- Posted by John on October 10, 2019
2019-10-10 Post Mortem for Outage and Incident Affecting Access Control
Last updated: 2019-10-14 17:00 GMT
What happened?
On 10 October, at 02:40 GMT, an outage at one of our infrastructure providers caused a site-wide outage at Overleaf, which lasted for approximately 40 minutes. During this time, most users were not able to access their projects on Overleaf.
When the provider recovered, Overleaf came back online. However, during this restart, a component of one of our services did not restart correctly. Unfortunately, this led to an incident affecting access control, as summarized below:
- The issue affected a small percentage of users who were using Overleaf between 02:47 GMT and 02:52 GMT or 03:18 GMT and 03:48 GMT.
- The issue caused some users to see the project dashboard for other users and a small number of projects to appear in the project dashboard of other users. Only projects with Link Sharing turned on were potentially accessible, not other projects.
- At 03:48 GMT we took Overleaf down for maintenance to fix the incorrectly restarted service and to ensure all users were logged out. This maintenance took 42 minutes, and the site was brought back online at 04:30 GMT.
- As a precaution, we disabled Link Sharing for the 141 projects we identified may have been affected, and have contacted the owners of those projects.
Was I affected?
We have sent an email to the owners of the potentially affected projects which had Link Sharing on at the time of the incident.
The incident only affected users who accessed Overleaf during the periods 02:47 GMT to 02:52 GMT and 03:18 GMT to 03:48 GMT on 10 October and was limited to 141 projects with Link Sharing on.
Importantly, there is no indication that any projects with Link Sharing turned off were affected by this incident.
The incident did not result in the exposure of any password data or, for the avoidance of doubt, credit card or payment information.
Has the issue been corrected?
We believe the measures that we have so far taken have corrected the issue.
We have also been in touch with the infrastructure provider that had the initial outage to discuss the matter.
What should I do / where can I get more information?
If you have any concerns or would like to report a problem, please get in touch.
We will keep this blog post updated with any further information.

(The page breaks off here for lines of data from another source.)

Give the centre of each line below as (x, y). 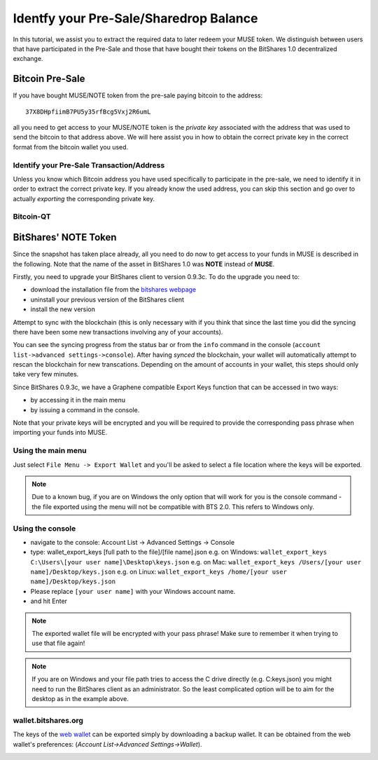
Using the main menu (50, 451)
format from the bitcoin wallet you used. (71, 147)
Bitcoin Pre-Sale (49, 79)
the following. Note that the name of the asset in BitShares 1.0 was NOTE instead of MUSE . (144, 264)
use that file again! (58, 643)
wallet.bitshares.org (48, 720)
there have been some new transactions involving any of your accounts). (118, 332)
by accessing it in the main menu (78, 400)
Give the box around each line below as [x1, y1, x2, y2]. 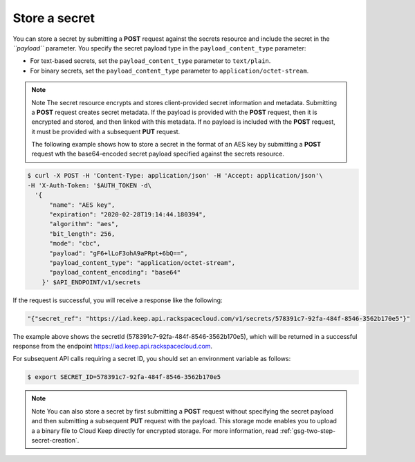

To everyone affected, we are sorry
We take this type of issue very seriously and shall continue doing everything we can to protect your content and learn from this incident. In the meantime, we apologise for any inconvenience or concern caused and thank everyone for their patience during the initial outage, and the maintenance window which followed whilst we resolved this.
Updates
Monday 14 October: Since our initial investigation on Thursday, we identified a shorter second window, 02:47 GMT to 02:52 GMT, during which the site was at least partially responsive and the access control problem was also present, in addition to the original window of 03:18 GMT to 03:38 GMT. We have updated this article to mention both windows. For projects with Link Sharing turned on that might have been affected in the new window, we have again turned off Link Sharing as a precaution and have emailed the owners of those projects today.
We have also since had time to incorporate more data into our analysis and were able to show that some projects we previously thought might have been affected were not. Taking into account these reductions and also an increase from the new window, we now believe that 141 projects were affected, which is down from Thursday’s upper bound of 203.